__Task__: Exact transcription of the data below is required, without the images.
|---|
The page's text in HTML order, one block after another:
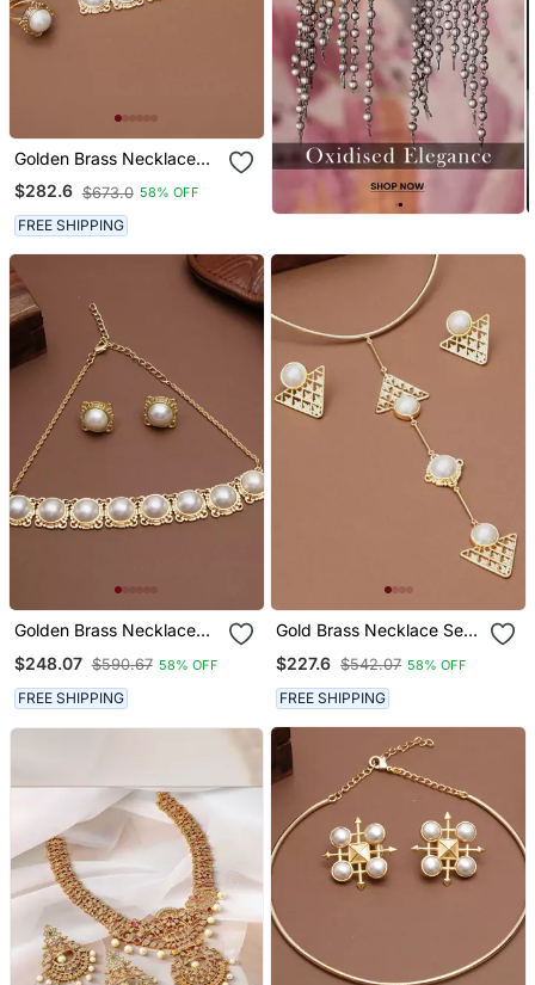
Golden Brass Necklace
Set With Halo Pearl Work
$282.6 $673.0 58% OFF
FREE SHIPPING
Golden Brass Necklace
$248.07 $590.67 58% OFF
FREE SHIPPING
Gold Brass Necklace Set
Drop
$227.6 $542.07 58% OFF
FREE SHIPPING
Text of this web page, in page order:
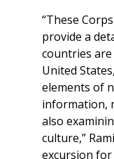
“These
provide a
countries
United
elements of
information,
also
culture,”
excursion for
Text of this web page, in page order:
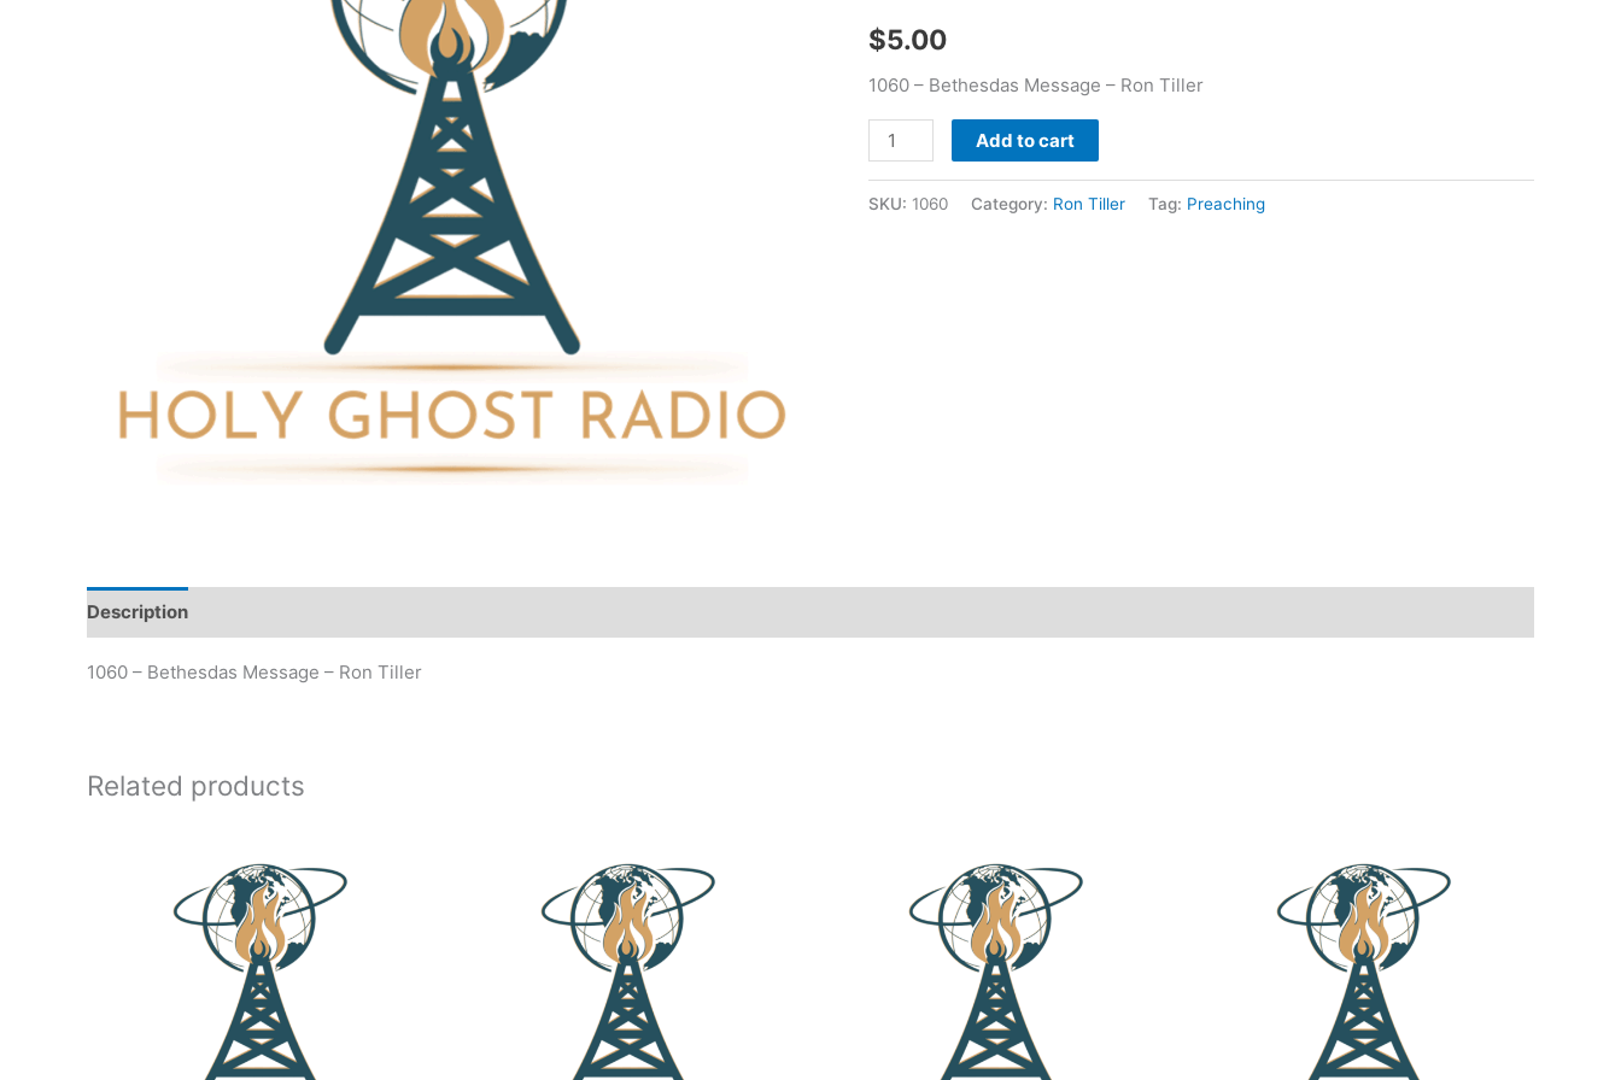
$5.00
1060 – Bethesdas Message – Ron Tiller
Add to cart
SKU: 1060 Category: Ron Tiller Tag: Preaching
Description
1060 – Bethesdas Message – Ron Tiller
Related products
|---|
__Answer__:
The page's text in HTML order, one block after another:
Golden Brass Necklace
Set With Halo Pearl Work
$282.6 $673.0 58% OFF
FREE SHIPPING
Golden Brass Necklace
$248.07 $590.67 58% OFF
FREE SHIPPING
Gold Brass Necklace Set
Drop
$227.6 $542.07 58% OFF
FREE SHIPPING
Text of this web page, in page order:
“These
provide a
countries
United
elements of
information,
also
culture,”
excursion for
Text of this web page, in page order:
$5.00
1060 – Bethesdas Message – Ron Tiller
Add to cart
SKU: 1060 Category: Ron Tiller Tag: Preaching
Description
1060 – Bethesdas Message – Ron Tiller
Related products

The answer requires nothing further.